### DATA
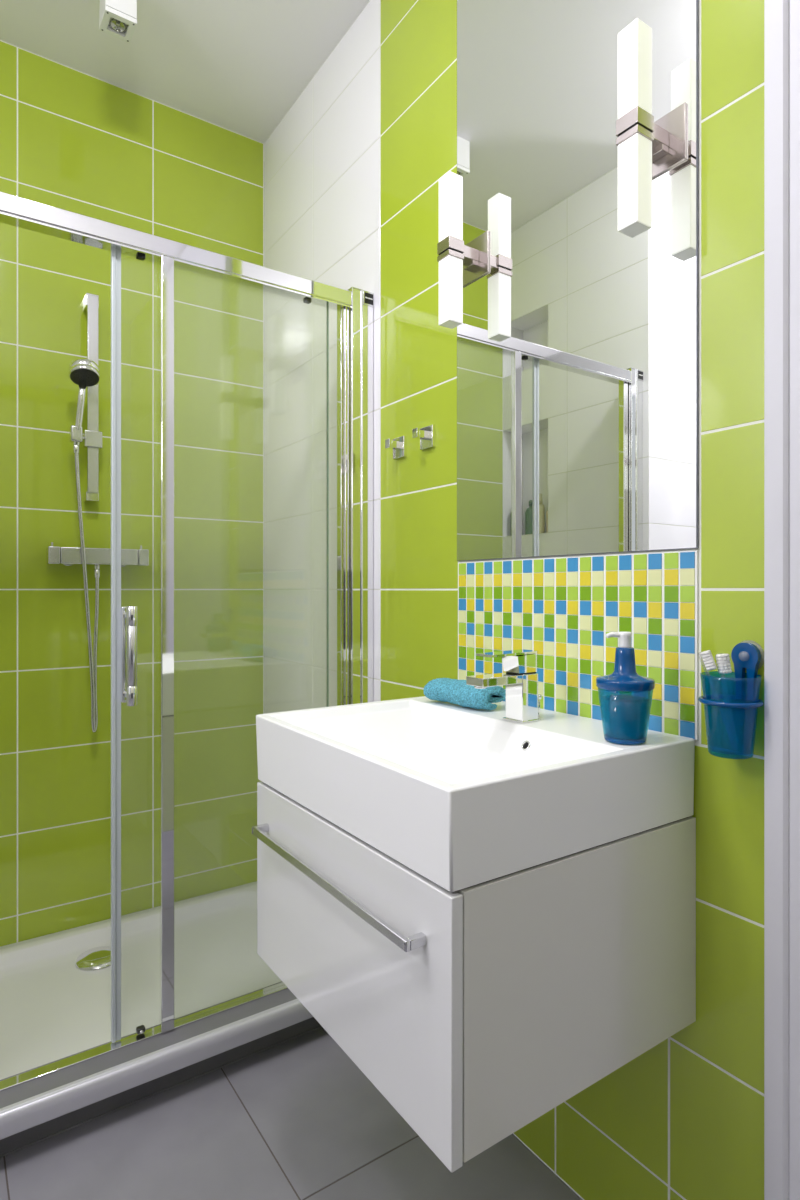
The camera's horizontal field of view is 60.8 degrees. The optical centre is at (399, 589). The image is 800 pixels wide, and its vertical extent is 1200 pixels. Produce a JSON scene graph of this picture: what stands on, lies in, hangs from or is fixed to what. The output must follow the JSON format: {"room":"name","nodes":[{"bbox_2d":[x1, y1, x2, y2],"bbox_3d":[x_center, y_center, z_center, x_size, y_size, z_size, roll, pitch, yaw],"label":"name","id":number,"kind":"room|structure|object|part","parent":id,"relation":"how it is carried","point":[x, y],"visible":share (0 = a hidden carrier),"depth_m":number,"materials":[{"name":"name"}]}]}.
{"room":"bathroom","nodes":[
{"label":"bathroom","id":0,"kind":"room"},
{"bbox_2d":[0,40,263,946],"bbox_3d":[-1.064,-0.254,2.168,1.345,2.822,0.001,0,0,-34],"label":"wall","id":1,"kind":"structure","parent":0,"point":[72,140],"depth_m":2.27,"materials":[{"name":"green tile"}]},
{"bbox_2d":[69,293,101,502],"bbox_3d":[-0.992,-0.608,2.145,0.098,0.654,0.118,0,0,-34],"label":"slide rail","id":2,"kind":"object","parent":1,"relation":"attached to","point":[91,438],"visible":0.98,"depth_m":2.15,"materials":[{"name":"silver metal"}]},
{"bbox_2d":[69,358,99,732],"bbox_3d":[-0.970,-0.121,2.098,0.088,1.144,0.153,0,0,-24],"label":"shower","id":3,"kind":"object","parent":2,"relation":"attached to","point":[83,372],"visible":1,"depth_m":2.10,"materials":[{"name":"silver metal"}]},
{"bbox_3d":[-0.979,-0.542,2.085,0.050,0.205,0.022,0,0,24],"label":"handle","id":4,"kind":"part","parent":3,"relation":"part of","materials":[{"name":"silver metal"}]},
{"bbox_2d":[46,542,148,568],"bbox_3d":[-0.967,-0.105,2.185,0.296,0.080,0.079,0,0,-34],"label":"shower mixer","id":5,"kind":"object","parent":1,"relation":"attached to","point":[67,556],"visible":0.85,"depth_m":2.15,"materials":[{"name":"silver metal"}]},
{"bbox_3d":[-1.067,-0.112,2.099,0.033,0.067,0.048,0,0,-34],"label":"knob","id":6,"kind":"part","parent":5,"relation":"part of","materials":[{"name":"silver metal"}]},
{"bbox_3d":[-0.850,-0.112,2.247,0.033,0.067,0.048,0,0,-34],"label":"knob","id":7,"kind":"part","parent":5,"relation":"part of","materials":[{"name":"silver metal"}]},
{"bbox_2d":[0,0,369,142],"bbox_3d":[-0.598,-1.715,0.313,2.965,0.100,3.790,0,0,-34],"label":"ceiling","id":8,"kind":"structure","parent":0,"point":[237,66],"depth_m":2.09,"materials":[{"name":"white paint"}]},
{"bbox_2d":[99,0,136,43],"bbox_3d":[-0.777,-1.606,1.879,0.081,0.117,0.082,0,0,-34],"label":"ceiling spotlight","id":9,"kind":"object","parent":8,"relation":"attached to","point":[117,18],"visible":1,"depth_m":1.86,"materials":[{"name":"white metal"}]},
{"bbox_2d":[0,1027,581,1199],"bbox_3d":[-0.577,1.157,0.327,2.615,0.001,3.590,0,0,-34],"label":"floor","id":10,"kind":"structure","parent":0,"point":[296,1118],"depth_m":1.40,"materials":[{"name":"grey tile"}]},
{"bbox_2d":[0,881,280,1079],"bbox_3d":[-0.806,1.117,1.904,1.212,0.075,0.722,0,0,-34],"label":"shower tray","id":11,"kind":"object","parent":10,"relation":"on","point":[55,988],"visible":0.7,"depth_m":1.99,"materials":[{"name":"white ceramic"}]},
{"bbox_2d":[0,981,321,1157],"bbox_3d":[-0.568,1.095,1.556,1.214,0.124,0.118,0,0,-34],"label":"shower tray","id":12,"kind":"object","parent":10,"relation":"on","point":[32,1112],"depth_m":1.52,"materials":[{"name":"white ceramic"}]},
{"bbox_2d":[0,192,373,1091],"bbox_3d":[-0.577,0.103,1.569,1.213,1.864,0.075,0,0,-34],"label":"shower door frame","id":13,"kind":"structure","parent":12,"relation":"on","point":[354,306],"depth_m":1.59,"materials":[{"name":"silver metal"}]},
{"bbox_3d":[-0.610,0.148,1.538,0.024,0.222,0.061,0,0,-34],"label":"handle","id":14,"kind":"part","parent":13,"relation":"part of","materials":[{"name":"silver metal"}]},
{"bbox_3d":[-0.587,-0.795,1.583,1.074,0.044,0.042,0,0,-34],"label":"rail","id":15,"kind":"part","parent":13,"relation":"part of","materials":[{"name":"silver metal"}]},
{"bbox_3d":[-0.113,0.104,1.902,0.070,1.862,0.044,0,0,-34],"label":"wall post","id":16,"kind":"part","parent":13,"relation":"part of","materials":[{"name":"silver metal"}]},
{"bbox_2d":[264,0,763,1199],"bbox_3d":[0.502,-0.254,1.063,0.006,2.822,3.590,0,0,-34],"label":"wall","id":17,"kind":"structure","parent":0,"point":[353,170],"depth_m":1.37,"materials":[{"name":"green tile"}]},
{"bbox_2d":[385,436,406,459],"bbox_3d":[-0.015,-0.373,1.785,0.044,0.054,0.052,0,0,-34],"label":"robe hook","id":18,"kind":"object","parent":17,"relation":"attached to","point":[399,445],"visible":1,"depth_m":1.78,"materials":[{"name":"silver metal"}]},
{"bbox_3d":[-0.001,-0.373,1.795,0.009,0.054,0.052,0,0,-34],"label":"wall plate","id":19,"kind":"part","parent":18,"relation":"part of","materials":[{"name":"silver metal"}]},
{"bbox_2d":[412,425,434,449],"bbox_3d":[0.054,-0.377,1.683,0.044,0.054,0.052,0,0,-34],"label":"robe hook","id":20,"kind":"object","parent":17,"relation":"attached to","point":[426,435],"visible":1,"depth_m":1.68,"materials":[{"name":"silver metal"}]},
{"bbox_3d":[0.068,-0.377,1.693,0.009,0.054,0.052,0,0,-34],"label":"wall plate","id":21,"kind":"part","parent":20,"relation":"part of","materials":[{"name":"silver metal"}]},
{"bbox_2d":[251,782,695,1172],"bbox_3d":[0.088,0.531,1.195,0.535,0.336,0.597,0,0,-34],"label":"vanity cabinet","id":22,"kind":"object","parent":17,"relation":"attached to","point":[477,1011],"visible":0.87,"depth_m":0.95,"materials":[{"name":"white"}]},
{"bbox_3d":[-0.120,0.441,1.054,0.032,0.014,0.498,0,0,-34],"label":"handle","id":23,"kind":"part","parent":22,"relation":"part of","materials":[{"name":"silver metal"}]},
{"bbox_3d":[-0.099,0.534,1.067,0.018,0.330,0.597,0,0,-34],"label":"drawer","id":24,"kind":"part","parent":22,"relation":"part of","materials":[{"name":"white paint"}]},
{"bbox_2d":[256,696,694,891],"bbox_3d":[0.099,0.301,1.202,0.503,0.124,0.598,0,0,-34],"label":"washbasin","id":25,"kind":"object","parent":22,"relation":"in","point":[461,797],"visible":0.97,"depth_m":1.02,"materials":[{"name":"white ceramic"}]},
{"bbox_2d":[423,678,505,709],"bbox_3d":[0.136,0.214,1.409,0.089,0.051,0.177,0,0,-40],"label":"hand towel","id":26,"kind":"object","parent":25,"relation":"on","point":[454,691],"visible":0.95,"depth_m":1.36,"materials":[{"name":"blue fabric"}]},
{"bbox_2d":[466,649,541,722],"bbox_3d":[0.193,0.176,1.234,0.154,0.127,0.051,0,0,-34],"label":"tap","id":27,"kind":"object","parent":25,"relation":"on","point":[520,678],"visible":1,"depth_m":1.23,"materials":[{"name":"silver metal"}]},
{"bbox_3d":[0.169,0.161,1.217,0.094,0.015,0.045,0,0,-34],"label":"spout","id":28,"kind":"part","parent":27,"relation":"part of","materials":[{"name":"silver metal"}]},
{"bbox_3d":[0.195,0.116,1.235,0.114,0.006,0.041,0,0,-34],"label":"lever plate","id":29,"kind":"part","parent":27,"relation":"part of","materials":[{"name":"silver metal"}]},
{"bbox_3d":[0.258,0.217,1.265,0.011,0.046,0.011,0,0,-34],"label":"pull rod","id":30,"kind":"part","parent":27,"relation":"part of","materials":[{"name":"silver metal"}]},
{"bbox_2d":[596,632,654,744],"bbox_3d":[0.356,0.153,1.078,0.088,0.172,0.088,0,0,-34],"label":"soap dispenser","id":31,"kind":"object","parent":25,"relation":"on","point":[625,717],"visible":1,"depth_m":1.06,"materials":[{"name":"blue plastic"}]},
{"bbox_2d":[598,688,652,744],"bbox_3d":[0.356,0.195,1.078,0.085,0.088,0.085,0,0,-34],"label":"bottle","id":32,"kind":"object","parent":31,"relation":"attached to","point":[625,717],"depth_m":1.05,"materials":[{"name":"blue plastic"}]},
{"bbox_2d":[457,0,698,560],"bbox_3d":[0.307,-0.805,1.347,0.006,1.476,0.608,0,0,-34],"label":"wall mirror","id":33,"kind":"object","parent":17,"relation":"attached to","point":[578,344],"visible":0.86,"depth_m":1.31,"materials":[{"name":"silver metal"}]},
{"bbox_2d":[437,171,488,328],"bbox_3d":[0.133,-0.745,1.515,0.093,0.323,0.092,0,0,-34],"label":"wall sconce","id":34,"kind":"object","parent":33,"relation":"attached to","point":[460,264],"visible":1,"depth_m":1.49,"materials":[{"name":"white glass"}]},
{"bbox_3d":[0.112,-0.835,1.501,0.039,0.142,0.039,0,0,-34],"label":"lamp shade","id":35,"kind":"part","parent":34,"relation":"part of","materials":[{"name":"white glass"}]},
{"bbox_3d":[0.112,-0.653,1.501,0.039,0.141,0.039,0,0,-34],"label":"lamp shade","id":36,"kind":"part","parent":34,"relation":"part of","materials":[{"name":"white glass"}]},
{"bbox_3d":[0.148,-0.741,1.525,0.048,0.036,0.033,0,0,-34],"label":"arm","id":37,"kind":"part","parent":34,"relation":"part of","materials":[{"name":"silver metal"}]},
{"bbox_2d":[616,18,686,237],"bbox_3d":[0.402,-0.745,1.120,0.093,0.323,0.092,0,0,-34],"label":"wall sconce","id":38,"kind":"object","parent":33,"relation":"attached to","point":[647,148],"visible":1,"depth_m":1.09,"materials":[{"name":"white glass"}]},
{"bbox_3d":[0.381,-0.835,1.106,0.039,0.142,0.039,0,0,-34],"label":"lamp shade","id":39,"kind":"part","parent":38,"relation":"part of","materials":[{"name":"white glass"}]},
{"bbox_3d":[0.381,-0.653,1.106,0.039,0.141,0.039,0,0,-34],"label":"lamp shade","id":40,"kind":"part","parent":38,"relation":"part of","materials":[{"name":"white glass"}]},
{"bbox_3d":[0.417,-0.741,1.130,0.048,0.036,0.033,0,0,-34],"label":"arm","id":41,"kind":"part","parent":38,"relation":"part of","materials":[{"name":"silver metal"}]},
{"bbox_3d":[0.308,0.089,1.347,0.005,0.306,0.607,0,0,-34],"label":"mosaic panel","id":42,"kind":"part","parent":17,"relation":"part of","materials":[{"name":"multicoloured tile"}]},
{"bbox_2d":[698,641,763,707],"bbox_3d":[0.488,0.122,1.006,0.088,0.092,0.087,0,0,-34],"label":"holder","id":43,"kind":"object","parent":17,"relation":"attached to","point":[744,655],"visible":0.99,"depth_m":1.02,"materials":[{"name":"blue plastic"}]},
{"bbox_2d":[700,671,761,758],"bbox_3d":[0.487,0.184,1.006,0.082,0.118,0.082,0,0,-34],"label":"tumbler","id":44,"kind":"object","parent":43,"relation":"in","point":[717,755],"visible":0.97,"depth_m":0.99,"materials":[{"name":"blue plastic"}]},
{"bbox_2d":[699,650,737,748],"bbox_3d":[0.472,0.164,1.012,0.054,0.147,0.016,0,0,30],"label":"toothbrush","id":45,"kind":"object","parent":44,"relation":"in","point":[707,657],"visible":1,"depth_m":1.01,"materials":[{"name":"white plastic"}]},
{"bbox_2d":[716,653,737,747],"bbox_3d":[0.486,0.166,1.015,0.029,0.142,0.020,0,0,-5],"label":"toothbrush","id":46,"kind":"object","parent":44,"relation":"in","point":[723,660],"visible":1,"depth_m":1.01,"materials":[{"name":"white plastic"}]},
{"bbox_3d":[0.519,0.122,1.023,0.008,0.085,0.041,0,0,-34],"label":"hook plate","id":47,"kind":"part","parent":43,"relation":"part of","materials":[{"name":"blue plastic"}]},
{"bbox_2d":[764,0,799,1199],"bbox_3d":[0.794,-0.251,0.611,0.031,2.815,0.916,0,0,-34],"label":"door frame","id":48,"kind":"structure","parent":17,"relation":"in","point":[781,17],"depth_m":0.96,"materials":[{"name":"white paint"}]}
]}

### ACTIVITY
Copy out every line of the data where the word "sconce" occurs.

### OUTPUT OF THE EXERCISE
{"bbox_2d":[437,171,488,328],"bbox_3d":[0.133,-0.745,1.515,0.093,0.323,0.092,0,0,-34],"label":"wall sconce","id":34,"kind":"object","parent":33,"relation":"attached to","point":[460,264],"visible":1,"depth_m":1.49,"materials":[{"name":"white glass"}]},
{"bbox_2d":[616,18,686,237],"bbox_3d":[0.402,-0.745,1.120,0.093,0.323,0.092,0,0,-34],"label":"wall sconce","id":38,"kind":"object","parent":33,"relation":"attached to","point":[647,148],"visible":1,"depth_m":1.09,"materials":[{"name":"white glass"}]},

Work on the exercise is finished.